When formatting your resume, be sure to use a font that is easy to read, such as Arial or Times New Roman. You should also left-align your text and use bullets instead of paragraphs to list your experiences. Additionally, try to keep your bullets to no more than two lines and use digits for numbers. Finally, leave some white space on the page to make the document less overwhelming.

Be Concise

A resume should typically be one page long when you have less than five to eight years of professional experience. If you have more experience than that, a two-page resume is more appropriate. There are a few ways to shorten your resume if needed, such as removing irrelevant information, dropping references, and removing filler words.
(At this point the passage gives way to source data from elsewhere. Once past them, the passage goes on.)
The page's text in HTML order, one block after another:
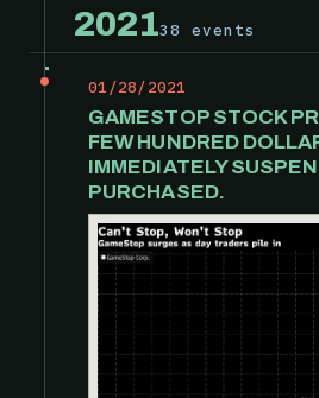
202138 events
01/28/2021
GAMESTOP STOCK
FEW HUNDRED
IMMEDIATELY
PURCHASED.
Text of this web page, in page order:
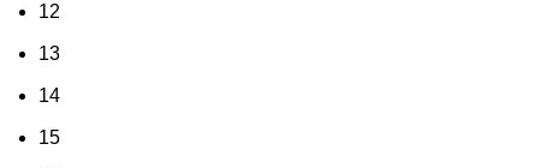
12
13
14
15
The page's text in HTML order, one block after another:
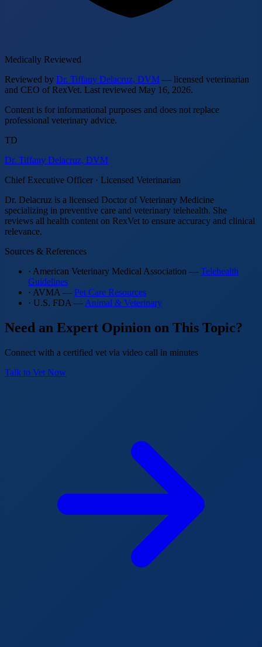
Medically Reviewed
Reviewed by Dr. Tiffany Delacruz, DVM — licensed veterinarian
and CEO of RexVet. Last reviewed May 16, 2026.
Content is for informational purposes and does not replace
professional veterinary advice.
TD
Dr. Tiffany Delacruz, DVM
Chief Executive Officer · Licensed Veterinarian
Dr. Delacruz is a licensed Doctor of Veterinary Medicine
specializing in preventive care and veterinary telehealth. She
reviews all health content on RexVet to ensure accuracy and clinical
relevance.
Sources & References
· American Veterinary Medical Association — Telehealth
Guidelines
· AVMA — Pet Care Resources
· U.S. FDA — Animal & Veterinary
Need an Expert Opinion on This Topic?
Connect with a certified vet via video call in minutes
Talk to Vet Now
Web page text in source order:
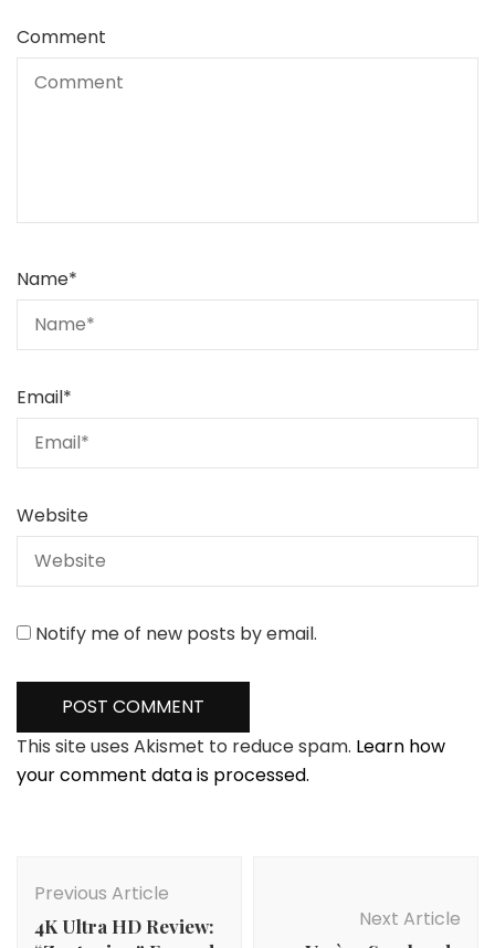
Comment
Name*
Email*
Website
Notify me of new posts by email.
This site uses Akismet to reduce spam. Learn how
your comment data is processed.
Navigation
Previous Article
4K Ultra HD Review:
Next Article
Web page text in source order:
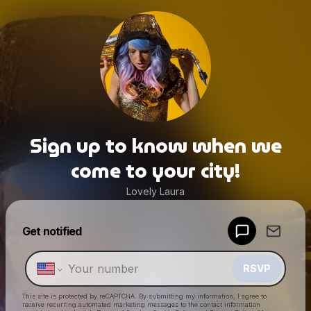
Sign up to know when we
come to your city!
Lovely Laura
Get notified
RSVP
This site is protected by reCAPTCHA. By submitting my information, I agree to
receive recurring automated marketing messages to the contact information
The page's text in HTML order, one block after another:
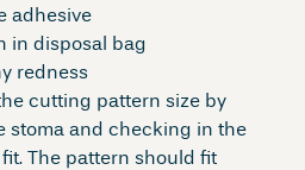
adhesive
in disposal bag
redness
cutting pattern size by
stoma and checking in the
The pattern should fit

Proofreading your resume is important in order to make sure it looks professional and error-free. Spellcheck is a good place to start, but it is not foolproof – be sure to read through your resume yourself, as well as have someone else do so. Pay attention to punctuation and grammar, and be consistent in your formatting. Watch out for easily confused words, such as their, there, and they’re.

Consider a Summary

There are a few key reasons why you should consider using a resume summary statement. First, it can be an effective way to quickly introduce yourself to potential employers. Second, it can help to clarify your intentions and goals, making it easier for recruiters to understand how you see your experience translating into a new role. Finally, well-written summaries can showcase your skills and experiences in a way that is easily digestible, making you stand out from the competition.